With pictures excluded, output exactly the lines that run from the first line of the data below through the line containing "quality of children’s’ learning is".

++++++++

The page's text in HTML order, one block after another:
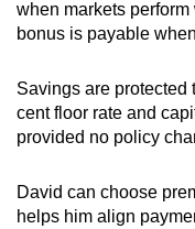
when markets
bonus is payable
Savings are protected
cent floor rate and
provided no policy
David can choose
helps him align
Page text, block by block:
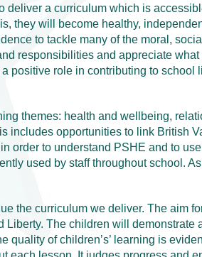
deliver a curriculum which is
they will become healthy,
to tackle many of the moral,
responsibilities and appreciate
positive role in contributing to school
themes: health and wellbeing,
includes opportunities to link British
order to understand PSHE and to
used by staff throughout school.
the curriculum we deliver. The aim
Liberty. The children will
quality of children’s’ learning is
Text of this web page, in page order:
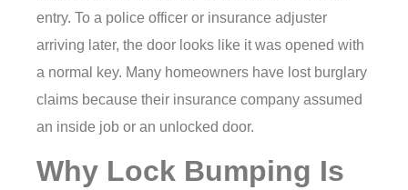
entry. To a police officer or insurance adjuster
arriving later, the door looks like it was opened with
a normal key. Many homeowners have lost burglary
claims because their insurance company assumed
an inside job or an unlocked door.
Why Lock Bumping Is
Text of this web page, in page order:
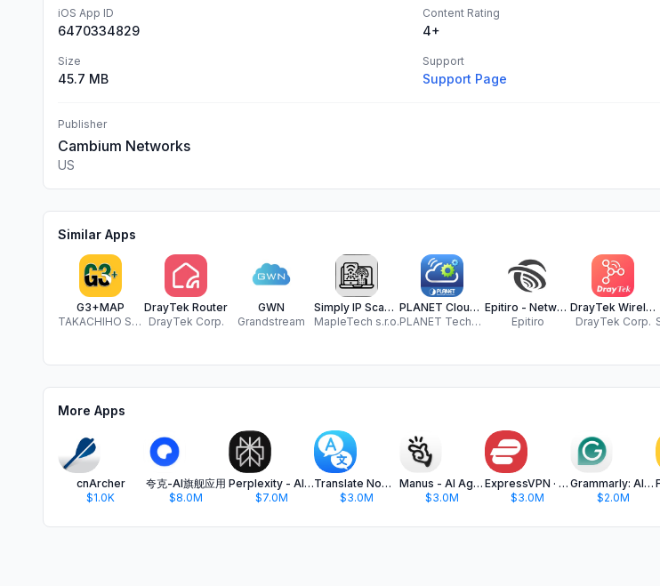
iOS App ID
6470334829
Content Rating
4+
Size
45.7 MB
Support
Support Page
Publisher
Cambium Networks
US
Similar Apps
G3+MAP
TAKACHIHO SANGYO CO.,LTD
DrayTek Router
DrayTek Corp.
GWN
Grandstream
Simply IP Scanner
MapleTech s.r.o.
PLANET CloudViewerPro
PLANET Technology Corp
Epitiro - Network Agent
Epitiro
DrayTek Wireless
DrayTek Corp.
More Apps
cnArcher
$1.0K
夸克-AI旗舰应用
$8.0M
Perplexity - AI Search & Chat
$7.0M
Translate Now - AI Translator
$3.0M
Manus - AI Agent & Automation
$3.0M
ExpressVPN · Secure & Fast VPN
$3.0M
Grammarly: AI Keyboard & Notes
$2.0M
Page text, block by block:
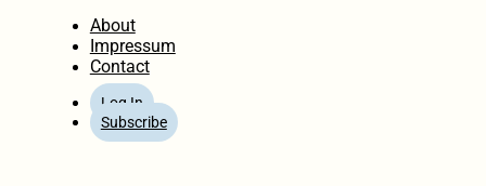
About
Impressum
Contact
Log In
Subscribe
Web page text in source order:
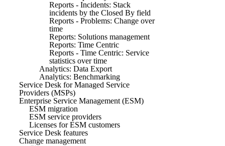
Reports - Incidents: Stack
incidents by the Closed By field
Reports - Problems: Change over
time
Reports: Solutions management
Reports: Time Centric
Reports - Time Centric: Service
statistics over time
Analytics: Data Export
Analytics: Benchmarking
Service Desk for Managed Service
Providers (MSPs)
Enterprise Service Management (ESM)
ESM migration
ESM service providers
Licenses for ESM customers
Service Desk features
Change management
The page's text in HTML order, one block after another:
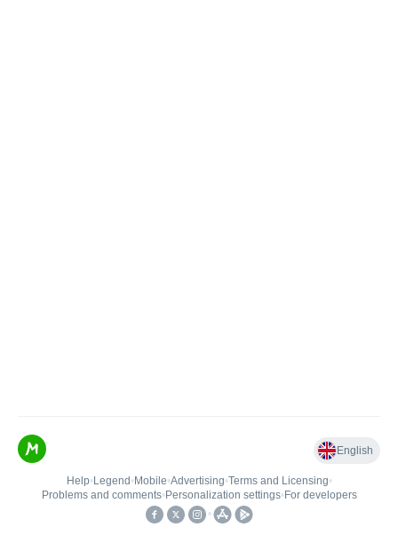
English
Help• Legend • Mobile•Advertising•Terms and Licensing•
Problems and comments• Personalization settings• For developers
•
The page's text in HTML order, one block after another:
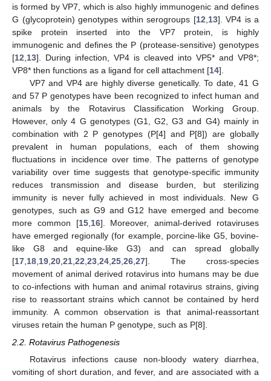
is formed by VP7, which is also highly immunogenic and defines
G (glycoprotein) genotypes within serogroups [12,13]. VP4 is a
spike protein inserted into the VP7 protein, is highly
immunogenic and defines the P (protease-sensitive) genotypes
[12,13]. During infection, VP4 is cleaved into VP5* and VP8*;
VP8* then functions as a ligand for cell attachment [14].
VP7 and VP4 are highly diverse genetically. To date, 41 G
and 57 P genotypes have been recognized to infect human and
animals by the Rotavirus Classification Working Group.
However, only 4 G genotypes (G1, G2, G3 and G4) mainly in
combination with 2 P genotypes (P[4] and P[8]) are globally
prevalent in human populations, each of them showing
fluctuations in incidence over time. The patterns of genotype
variability over time suggests that genotype-specific immunity
reduces transmission and disease burden, but sterilizing
immunity is never fully achieved in most individuals. New G
genotypes, such as G9 and G12 have emerged and become
more common [15,16]. Moreover, animal-derived rotaviruses
have emerged regionally (for example, porcine-like G5, bovine-
like G8 and equine-like G3) and can spread globally
[17,18,19,20,21,22,23,24,25,26,27]. The cross-species
movement of animal derived rotavirus into humans may be due
to co-infections with human and animal rotavirus strains, giving
rise to reassortant strains which cannot be contained by herd
immunity. A common observation is that animal-reassortant
viruses retain the human P genotype, such as P[8].
2.2. Rotavirus Pathogenesis
Rotavirus infections cause non-bloody watery diarrhea,
vomiting of short duration, and fever, and are associated with a

++++++++

COMPLETED TASK →
The page's text in HTML order, one block after another:
when markets
bonus is payable
Savings are protected
cent floor rate and
provided no policy
David can choose
helps him align
Page text, block by block:
deliver a curriculum which is
they will become healthy,
to tackle many of the moral,
responsibilities and appreciate
positive role in contributing to school
themes: health and wellbeing,
includes opportunities to link British
order to understand PSHE and to
used by staff throughout school.
the curriculum we deliver. The aim
Liberty. The children will
quality of children’s’ learning is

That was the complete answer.